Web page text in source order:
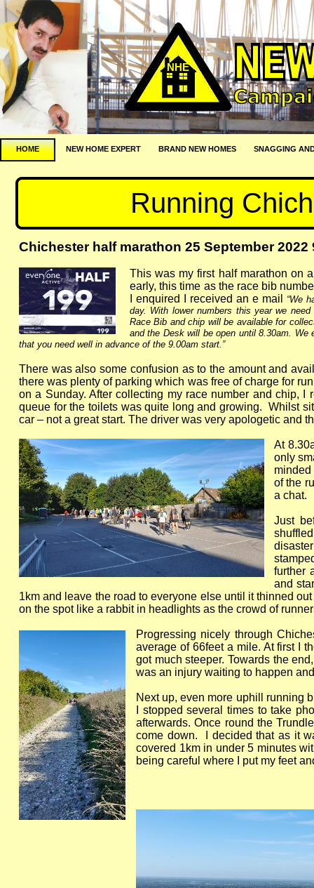
NHE
HOME NEW HOME EXPERT BRAND NEW HOMES SNAGGING
Running
Chichester half marathon 25 September 2022
This was my first half marathon on
early, this time as the race bib
I enquired I received an e mail
“We
day. With lower numbers this year we
Race Bib and chip will be available for
and the Desk will be open until 8.30am.
that you need well in advance of the 9.00am start.”
There was also some confusion as to the amount and
there was plenty of parking which was free of charge for
on a Sunday. After collecting my race number and chip,
queue for the toilets was quite long and growing. Whilst
car – not a great start. The driver was very apologetic and
At
only
of the
a chat.
Just
further
and
1km and leave the road to everyone else until it thinned
on the spot like a rabbit in headlights as the crowd of
Progressing nicely through
average of 66feet a mile. At first I
got much steeper. Towards the
was an injury waiting to happen
Next up, even more uphill running
I stopped several times to take
afterwards. Once round the
come down. I decided that as it
covered 1km in under 5 minutes
being careful where I put my feet
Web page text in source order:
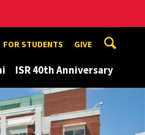
FOR STUDENTS GIVE
ISR 40th Anniversary
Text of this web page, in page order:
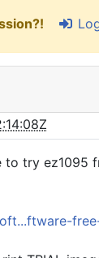
to try ez1095
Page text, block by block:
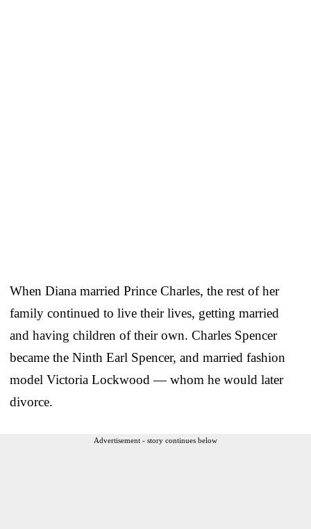
When Diana married Prince Charles, the rest of her
family continued to live their lives, getting married
and having children of their own. Charles Spencer
became the Ninth Earl Spencer, and married fashion
model Victoria Lockwood — whom he would later
divorce.
Advertisement - story continues below
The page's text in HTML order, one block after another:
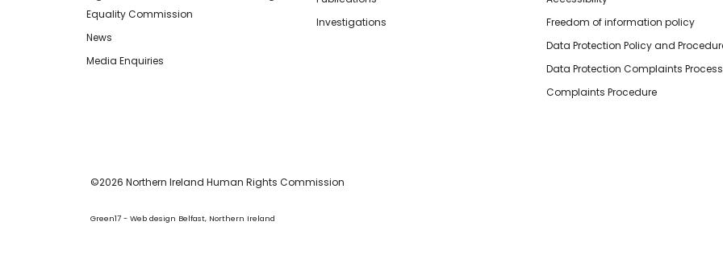
Equality Commission
News
Media Enquiries
Investigations
Freedom of information policy
Data Protection Policy and
Data Protection Complaints Process
Complaints Procedure
©2026 Northern Ireland Human Rights Commission
Green17 - Web design Belfast, Northern Ireland
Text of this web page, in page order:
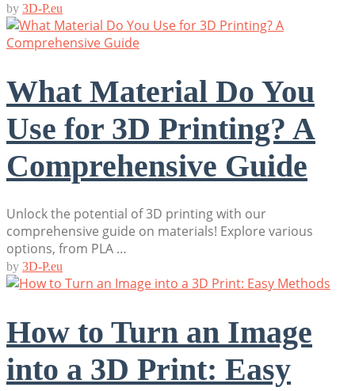
by 3D-P.eu
What Material Do You
Use for 3D Printing? A
Comprehensive Guide
Unlock the potential of 3D printing with our
comprehensive guide on materials! Explore various
options, from PLA …
by 3D-P.eu
How to Turn an Image
into a 3D Print: Easy
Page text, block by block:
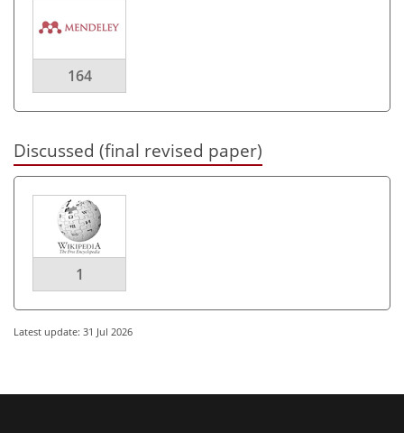
164
Discussed (final revised paper)
1
Latest update: 31 Jul 2026
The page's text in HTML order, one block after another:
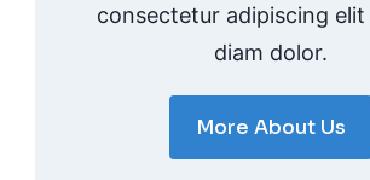
consectetur adipiscing elit
diam dolor.
More About Us
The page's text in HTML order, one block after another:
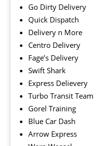
Go Dirty Delivery
Quick Dispatch
Delivery n More
Centro Delivery
Fage’s Delivery
Swift Shark
Express Delievery
Turbo Transit Team
Gorel Training
Blue Car Dash
Arrow Express
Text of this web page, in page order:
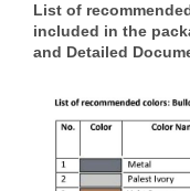
List of
included in the
and Detailed
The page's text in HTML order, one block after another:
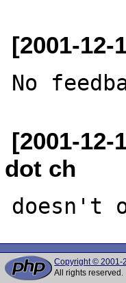
[2001-12-
[2001-
dot ch
Copyright © 2001-
All rights reserved.
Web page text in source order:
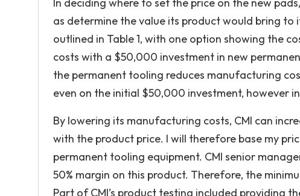
as determine the value its product would bring
outlined in Table 1, with one option showing the
costs with a $50,000 investment in new
the permanent tooling reduces manufacturing
even on the initial $50,000 investment, however
By lowering its manufacturing costs, CMI can
with the product price. I will therefore base my
permanent tooling equipment. CMI senior
50% margin on this product. Therefore, the
Part of CMI’s product testing included providing
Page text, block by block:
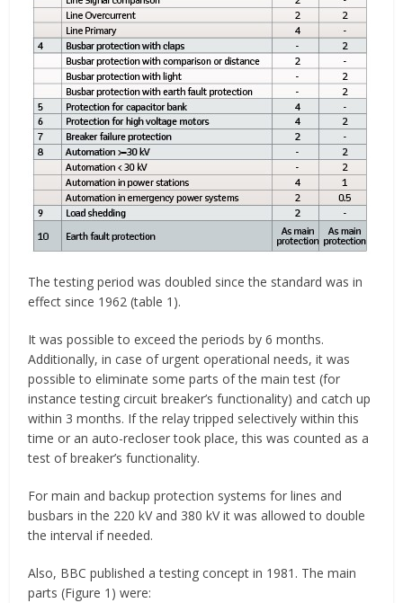
The testing period was doubled since the standard was in
effect since 1962 (table 1).
It was possible to exceed the periods by 6 months.
Additionally, in case of urgent operational needs, it was
possible to eliminate some parts of the main test (for
instance testing circuit breaker’s functionality) and catch up
within 3 months. If the relay tripped selectively within this
time or an auto-recloser took place, this was counted as a
test of breaker’s functionality.
For main and backup protection systems for lines and
busbars in the 220 kV and 380 kV it was allowed to double
the interval if needed.
Also, BBC published a testing concept in 1981. The main
parts (Figure 1) were:
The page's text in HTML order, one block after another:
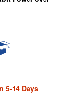
5-14 Days
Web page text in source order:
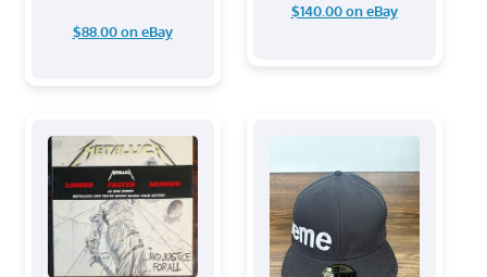
$88.00 on eBay
$140.00 on eBay
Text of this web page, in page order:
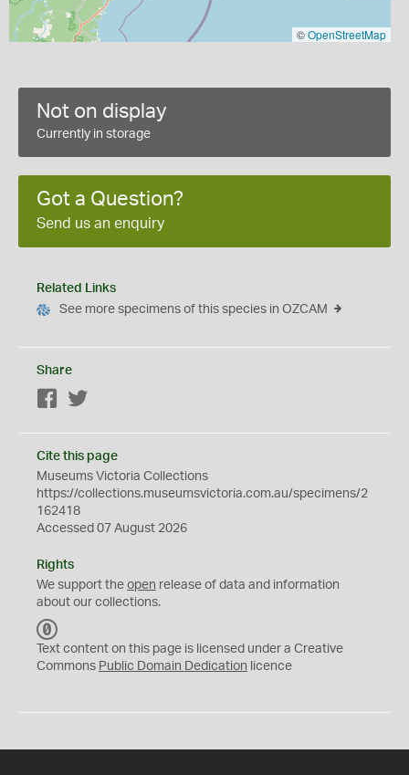
©OpenStreetMap
Not on display
Currently in storage
Got a Question?
Send us an enquiry
Related Links
See more specimens of this species in OZCAM
Share
Facebook
Cite this page
Museums Victoria Collections
https://collections.museumsvictoria.com.au/specimens/2
162418
Accessed 07 August 2026
Rights
We support the open release of data and information
about our collections.
C
0
Text content on this page is licensed under a Creative
Commons Public Domain Dedication licence
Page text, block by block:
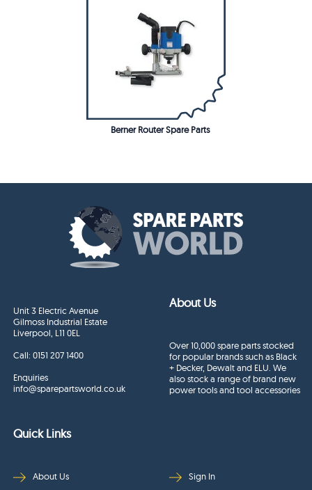
Berner Router Spare Parts
Unit 3 Electric Avenue
Gilmoss Industrial Estate
Liverpool, L11 0EL
Call:0151 207 1400
Enquiries
info@sparepartsworld.co.uk
About Us
Over 10,000 spare parts stocked
for popular brands such as Black
+ Decker, Dewalt and ELU. We
also stock a range of brand new
power tools and tool accessories
Quick Links
About Us Sign In
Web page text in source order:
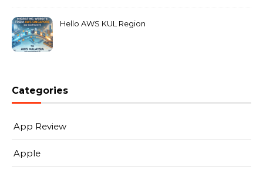
Hello AWS KUL Region
Categories
App Review
Apple
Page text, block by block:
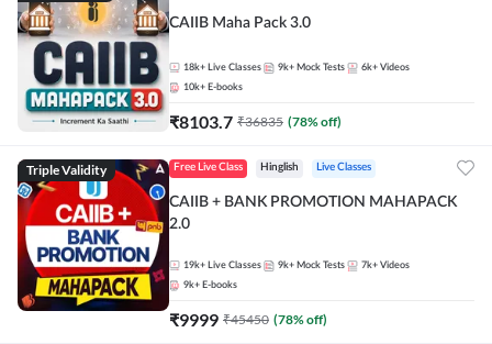
CAIIB Maha Pack 3.0
18k+ Live Classes 9k+ Mock Tests 6k+ Videos
10k+ E-books
₹8103.7 ₹36835 (78% off)
Triple Validity Free Live Class Hinglish Live Classes
CAIIB + BANK PROMOTION MAHAPACK
2.0
19k+ Live Classes 9k+ Mock Tests 7k+ Videos
9k+ E-books
₹9999 ₹45450 (78% off)

= = = =

| REQUIREMENT |
The records above are to be restated exactly, without their pictures.

| RESPONSE BELOW |
Web page text in source order:
NHE
HOME NEW HOME EXPERT BRAND NEW HOMES SNAGGING
Running
Chichester half marathon 25 September 2022
This was my first half marathon on
early, this time as the race bib
I enquired I received an e mail
“We
day. With lower numbers this year we
Race Bib and chip will be available for
and the Desk will be open until 8.30am.
that you need well in advance of the 9.00am start.”
There was also some confusion as to the amount and
there was plenty of parking which was free of charge for
on a Sunday. After collecting my race number and chip,
queue for the toilets was quite long and growing. Whilst
car – not a great start. The driver was very apologetic and
At
only
of the
a chat.
Just
further
and
1km and leave the road to everyone else until it thinned
on the spot like a rabbit in headlights as the crowd of
Progressing nicely through
average of 66feet a mile. At first I
got much steeper. Towards the
was an injury waiting to happen
Next up, even more uphill running
I stopped several times to take
afterwards. Once round the
come down. I decided that as it
covered 1km in under 5 minutes
being careful where I put my feet
Web page text in source order:
FOR STUDENTS GIVE
ISR 40th Anniversary
Text of this web page, in page order:
to try ez1095
Page text, block by block:
When Diana married Prince Charles, the rest of her
family continued to live their lives, getting married
and having children of their own. Charles Spencer
became the Ninth Earl Spencer, and married fashion
model Victoria Lockwood — whom he would later
divorce.
Advertisement - story continues below
The page's text in HTML order, one block after another:
Equality Commission
News
Media Enquiries
Investigations
Freedom of information policy
Data Protection Policy and
Data Protection Complaints Process
Complaints Procedure
©2026 Northern Ireland Human Rights Commission
Green17 - Web design Belfast, Northern Ireland
Text of this web page, in page order:
by 3D-P.eu
What Material Do You
Use for 3D Printing? A
Comprehensive Guide
Unlock the potential of 3D printing with our
comprehensive guide on materials! Explore various
options, from PLA …
by 3D-P.eu
How to Turn an Image
into a 3D Print: Easy
Page text, block by block:
164
Discussed (final revised paper)
1
Latest update: 31 Jul 2026
The page's text in HTML order, one block after another:
consectetur adipiscing elit
diam dolor.
More About Us
The page's text in HTML order, one block after another:
Go Dirty Delivery
Quick Dispatch
Delivery n More
Centro Delivery
Fage’s Delivery
Swift Shark
Express Delievery
Turbo Transit Team
Gorel Training
Blue Car Dash
Arrow Express
Text of this web page, in page order:
List of
included in the
and Detailed
The page's text in HTML order, one block after another:
[2001-12-
[2001-
dot ch
Copyright © 2001-
All rights reserved.
Web page text in source order:
as determine the value its product would bring
outlined in Table 1, with one option showing the
costs with a $50,000 investment in new
the permanent tooling reduces manufacturing
even on the initial $50,000 investment, however
By lowering its manufacturing costs, CMI can
with the product price. I will therefore base my
permanent tooling equipment. CMI senior
50% margin on this product. Therefore, the
Part of CMI’s product testing included providing
Page text, block by block:
The testing period was doubled since the standard was in
effect since 1962 (table 1).
It was possible to exceed the periods by 6 months.
Additionally, in case of urgent operational needs, it was
possible to eliminate some parts of the main test (for
instance testing circuit breaker’s functionality) and catch up
within 3 months. If the relay tripped selectively within this
time or an auto-recloser took place, this was counted as a
test of breaker’s functionality.
For main and backup protection systems for lines and
busbars in the 220 kV and 380 kV it was allowed to double
the interval if needed.
Also, BBC published a testing concept in 1981. The main
parts (Figure 1) were:
The page's text in HTML order, one block after another:
5-14 Days
Web page text in source order:
$88.00 on eBay
$140.00 on eBay
Text of this web page, in page order:
©OpenStreetMap
Not on display
Currently in storage
Got a Question?
Send us an enquiry
Related Links
See more specimens of this species in OZCAM
Share
Facebook
Cite this page
Museums Victoria Collections
https://collections.museumsvictoria.com.au/specimens/2
162418
Accessed 07 August 2026
Rights
We support the open release of data and information
about our collections.
C
0
Text content on this page is licensed under a Creative
Commons Public Domain Dedication licence
Page text, block by block:
Berner Router Spare Parts
Unit 3 Electric Avenue
Gilmoss Industrial Estate
Liverpool, L11 0EL
Call:0151 207 1400
Enquiries
info@sparepartsworld.co.uk
About Us
Over 10,000 spare parts stocked
for popular brands such as Black
+ Decker, Dewalt and ELU. We
also stock a range of brand new
power tools and tool accessories
Quick Links
About Us Sign In
Web page text in source order:
Hello AWS KUL Region
Categories
App Review
Apple
Page text, block by block:
CAIIB Maha Pack 3.0
18k+ Live Classes 9k+ Mock Tests 6k+ Videos
10k+ E-books
₹8103.7 ₹36835 (78% off)
Triple Validity Free Live Class Hinglish Live Classes
CAIIB + BANK PROMOTION MAHAPACK
2.0
19k+ Live Classes 9k+ Mock Tests 7k+ Videos
9k+ E-books
₹9999 ₹45450 (78% off)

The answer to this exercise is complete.